_Task objective_
Print exactly the lines that run from the one containing "индексами (32, 524)" to the final line of the data, both included, and print none of the pictures.

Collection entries
_ _ _
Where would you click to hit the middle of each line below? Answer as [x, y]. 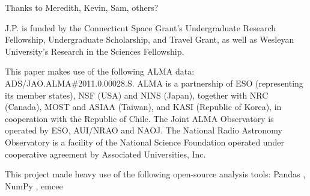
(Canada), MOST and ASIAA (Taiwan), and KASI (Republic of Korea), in [143, 107]
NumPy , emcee [34, 185]
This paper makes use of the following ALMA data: [100, 71]
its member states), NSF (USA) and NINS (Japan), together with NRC [137, 95]
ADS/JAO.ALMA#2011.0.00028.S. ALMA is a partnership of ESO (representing [154, 83]
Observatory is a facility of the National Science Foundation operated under [144, 142]
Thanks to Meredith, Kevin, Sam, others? [82, 7]
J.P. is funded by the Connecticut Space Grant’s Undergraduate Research [141, 27]
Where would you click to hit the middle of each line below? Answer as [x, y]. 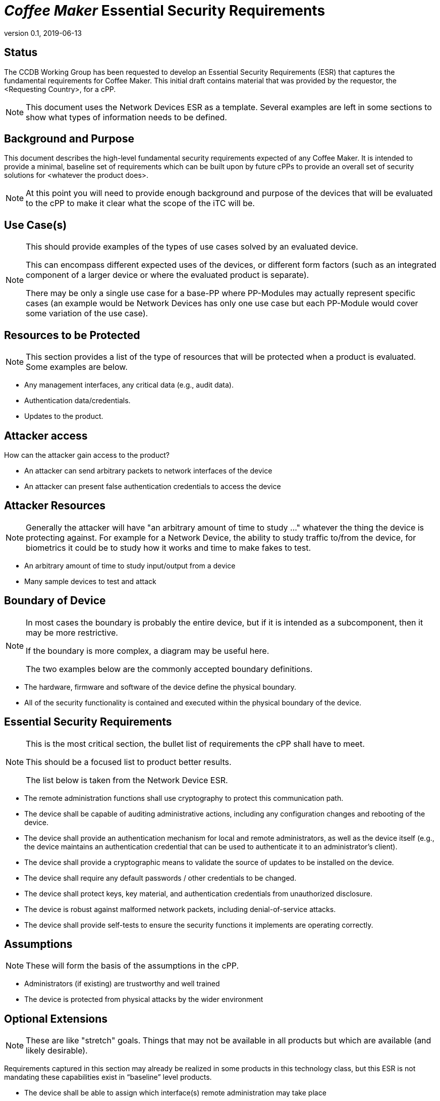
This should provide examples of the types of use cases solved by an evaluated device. [192, 247]
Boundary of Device [55, 601]
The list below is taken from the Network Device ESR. [127, 780]
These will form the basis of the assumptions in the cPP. [132, 966]
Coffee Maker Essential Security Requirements [165, 11]
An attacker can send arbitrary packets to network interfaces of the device [148, 470]
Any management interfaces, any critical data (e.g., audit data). [129, 385]
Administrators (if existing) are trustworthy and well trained [122, 984]
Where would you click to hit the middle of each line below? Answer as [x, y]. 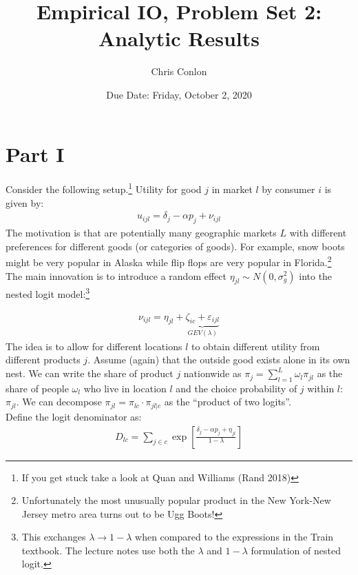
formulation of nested [296, 550]
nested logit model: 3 [48, 293]
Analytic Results [179, 38]
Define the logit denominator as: [74, 416]
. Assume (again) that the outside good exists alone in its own [219, 360]
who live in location [125, 388]
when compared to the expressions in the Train [234, 537]
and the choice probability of [236, 388]
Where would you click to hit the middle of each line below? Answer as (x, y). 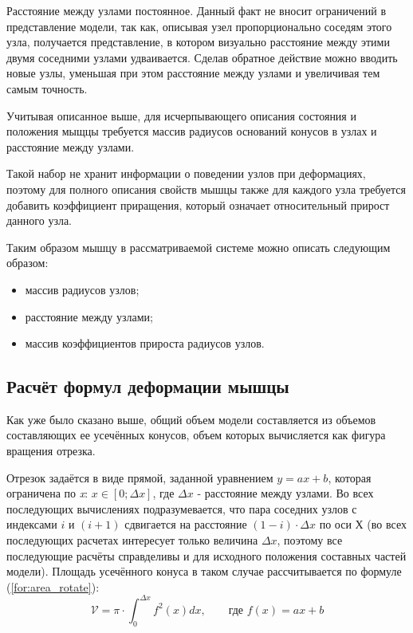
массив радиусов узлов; (82, 289)
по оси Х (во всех (363, 524)
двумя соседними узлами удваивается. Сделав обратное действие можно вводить (202, 57)
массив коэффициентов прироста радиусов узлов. (145, 343)
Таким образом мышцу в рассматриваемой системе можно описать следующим (199, 247)
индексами (32, 524)
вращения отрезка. (51, 451)
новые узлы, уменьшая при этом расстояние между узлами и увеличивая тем (193, 73)
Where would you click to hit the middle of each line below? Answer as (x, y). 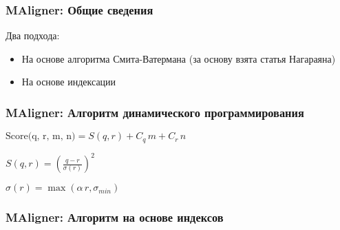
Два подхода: (33, 35)
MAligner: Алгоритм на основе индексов (115, 217)
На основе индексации (69, 82)
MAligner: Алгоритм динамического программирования (155, 112)
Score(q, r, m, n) (41, 137)
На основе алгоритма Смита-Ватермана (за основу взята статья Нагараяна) (179, 58)
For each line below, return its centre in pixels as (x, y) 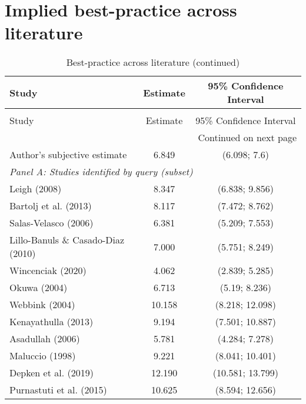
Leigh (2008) (36, 189)
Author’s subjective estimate (68, 155)
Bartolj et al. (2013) (51, 206)
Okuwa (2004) (39, 288)
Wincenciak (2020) (48, 271)
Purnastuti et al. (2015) (58, 390)
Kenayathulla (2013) (51, 322)
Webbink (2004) (42, 305)
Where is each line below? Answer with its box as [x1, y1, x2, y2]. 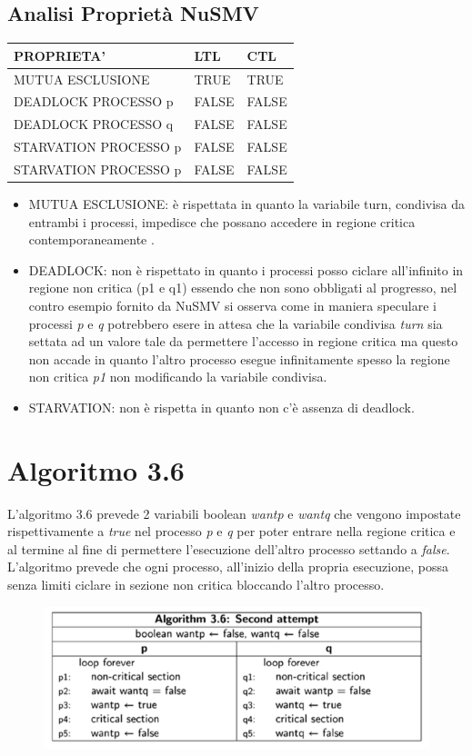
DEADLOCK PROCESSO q [14, 114, 174, 134]
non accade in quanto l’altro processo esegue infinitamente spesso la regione [28, 349, 450, 368]
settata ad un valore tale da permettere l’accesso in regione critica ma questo [28, 332, 458, 351]
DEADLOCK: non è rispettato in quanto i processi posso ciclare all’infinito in [28, 260, 464, 279]
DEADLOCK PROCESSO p [14, 92, 174, 111]
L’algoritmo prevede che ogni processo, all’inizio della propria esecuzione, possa [7, 557, 448, 576]
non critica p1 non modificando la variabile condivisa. [28, 367, 327, 386]
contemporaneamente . [28, 230, 155, 249]
_ _ _
_Response_
индексами (32, 524)
вращения отрезка. (51, 451)
новые узлы, уменьшая при этом расстояние между узлами и увеличивая тем (193, 73)
Where would you click to hit the middle of each line below? Answer as (x, y). 
Два подхода: (33, 35)
MAligner: Алгоритм на основе индексов (115, 217)
На основе индексации (69, 82)
MAligner: Алгоритм динамического программирования (155, 112)
Score(q, r, m, n) (41, 137)
На основе алгоритма Смита-Ватермана (за основу взята статья Нагараяна) (179, 58)
For each line below, return its centre in pixels as (x, y) 
Leigh (2008) (36, 189)
Author’s subjective estimate (68, 155)
Bartolj et al. (2013) (51, 206)
Okuwa (2004) (39, 288)
Wincenciak (2020) (48, 271)
Purnastuti et al. (2015) (58, 390)
Kenayathulla (2013) (51, 322)
Webbink (2004) (42, 305)
Where is each line below? Answer with its box as [x1, y1, x2, y2]. 
DEADLOCK PROCESSO q [14, 114, 174, 134]
non accade in quanto l’altro processo esegue infinitamente spesso la regione [28, 349, 450, 368]
settata ad un valore tale da permettere l’accesso in regione critica ma questo [28, 332, 458, 351]
DEADLOCK: non è rispettato in quanto i processi posso ciclare all’infinito in [28, 260, 464, 279]
DEADLOCK PROCESSO p [14, 92, 174, 111]
L’algoritmo prevede che ogni processo, all’inizio della propria esecuzione, possa [7, 557, 448, 576]
non critica p1 non modificando la variabile condivisa. [28, 367, 327, 386]
contemporaneamente . [28, 230, 155, 249]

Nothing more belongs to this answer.